*** Data to examine Section Begins ***

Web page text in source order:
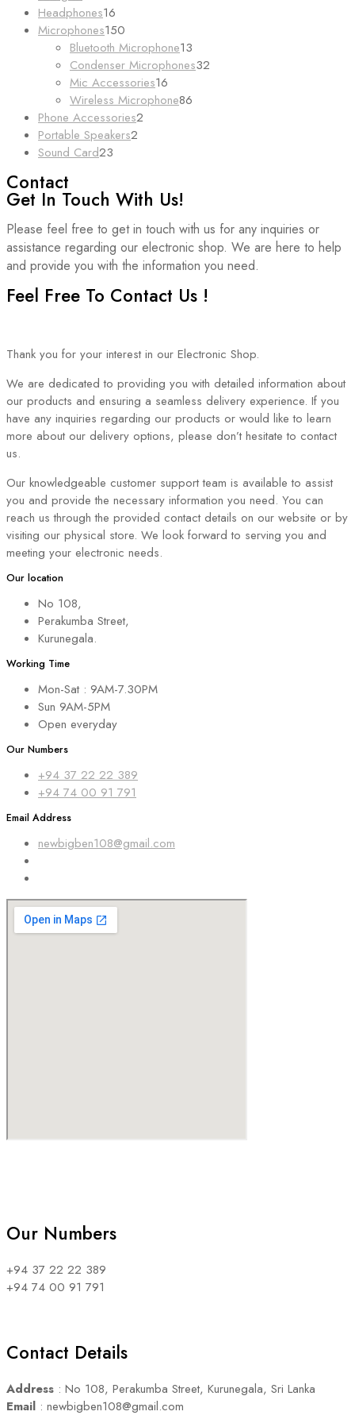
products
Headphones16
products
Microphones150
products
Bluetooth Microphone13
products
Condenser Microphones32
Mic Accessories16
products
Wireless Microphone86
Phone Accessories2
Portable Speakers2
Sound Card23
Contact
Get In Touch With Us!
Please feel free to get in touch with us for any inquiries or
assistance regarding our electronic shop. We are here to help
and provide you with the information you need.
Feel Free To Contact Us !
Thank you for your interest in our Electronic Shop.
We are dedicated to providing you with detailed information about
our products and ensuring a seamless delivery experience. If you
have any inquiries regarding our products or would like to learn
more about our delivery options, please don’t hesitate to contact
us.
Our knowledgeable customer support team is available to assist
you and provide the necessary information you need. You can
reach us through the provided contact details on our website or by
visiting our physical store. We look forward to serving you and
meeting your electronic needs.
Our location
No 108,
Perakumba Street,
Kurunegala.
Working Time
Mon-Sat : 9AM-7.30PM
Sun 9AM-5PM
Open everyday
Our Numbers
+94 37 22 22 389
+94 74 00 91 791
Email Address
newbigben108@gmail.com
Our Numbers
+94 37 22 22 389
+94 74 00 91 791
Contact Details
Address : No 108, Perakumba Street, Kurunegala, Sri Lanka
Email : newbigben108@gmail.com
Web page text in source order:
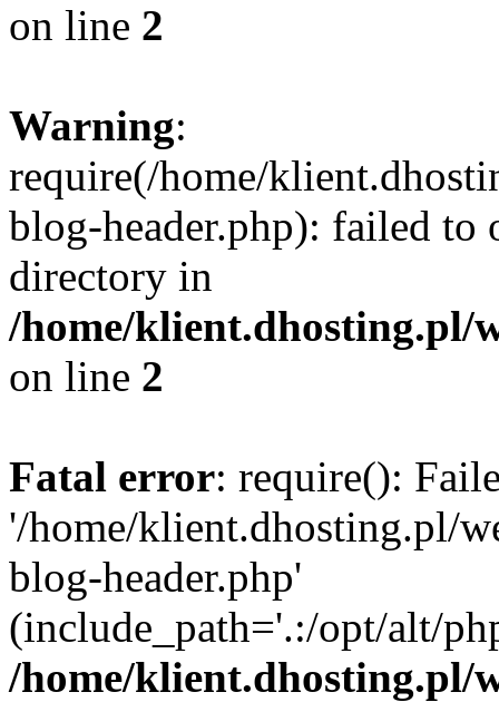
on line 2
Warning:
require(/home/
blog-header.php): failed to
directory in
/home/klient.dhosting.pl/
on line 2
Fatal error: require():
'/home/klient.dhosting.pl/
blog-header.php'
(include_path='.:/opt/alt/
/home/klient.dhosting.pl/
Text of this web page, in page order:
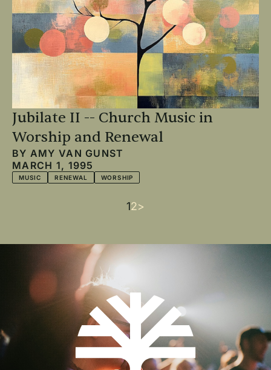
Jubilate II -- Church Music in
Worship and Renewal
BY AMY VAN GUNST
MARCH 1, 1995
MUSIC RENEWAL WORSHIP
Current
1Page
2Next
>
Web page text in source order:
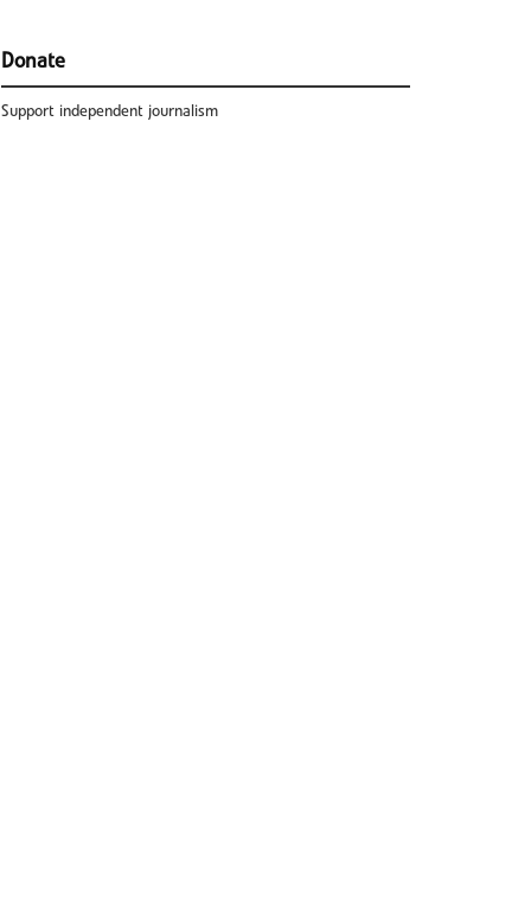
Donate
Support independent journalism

*** Data to examine Section Ends ***

> **Task description**
Each entry above should come back word for word, and no picture should come with it.

> **Task output**
Web page text in source order:
products
Headphones16
products
Microphones150
products
Bluetooth Microphone13
products
Condenser Microphones32
Mic Accessories16
products
Wireless Microphone86
Phone Accessories2
Portable Speakers2
Sound Card23
Contact
Get In Touch With Us!
Please feel free to get in touch with us for any inquiries or
assistance regarding our electronic shop. We are here to help
and provide you with the information you need.
Feel Free To Contact Us !
Thank you for your interest in our Electronic Shop.
We are dedicated to providing you with detailed information about
our products and ensuring a seamless delivery experience. If you
have any inquiries regarding our products or would like to learn
more about our delivery options, please don’t hesitate to contact
us.
Our knowledgeable customer support team is available to assist
you and provide the necessary information you need. You can
reach us through the provided contact details on our website or by
visiting our physical store. We look forward to serving you and
meeting your electronic needs.
Our location
No 108,
Perakumba Street,
Kurunegala.
Working Time
Mon-Sat : 9AM-7.30PM
Sun 9AM-5PM
Open everyday
Our Numbers
+94 37 22 22 389
+94 74 00 91 791
Email Address
newbigben108@gmail.com
Our Numbers
+94 37 22 22 389
+94 74 00 91 791
Contact Details
Address : No 108, Perakumba Street, Kurunegala, Sri Lanka
Email : newbigben108@gmail.com
Web page text in source order:
on line 2
Warning:
require(/home/
blog-header.php): failed to
directory in
/home/klient.dhosting.pl/
on line 2
Fatal error: require():
'/home/klient.dhosting.pl/
blog-header.php'
(include_path='.:/opt/alt/
/home/klient.dhosting.pl/
Text of this web page, in page order:
Jubilate II -- Church Music in
Worship and Renewal
BY AMY VAN GUNST
MARCH 1, 1995
MUSIC RENEWAL WORSHIP
Current
1Page
2Next
>
Web page text in source order:
Donate
Support independent journalism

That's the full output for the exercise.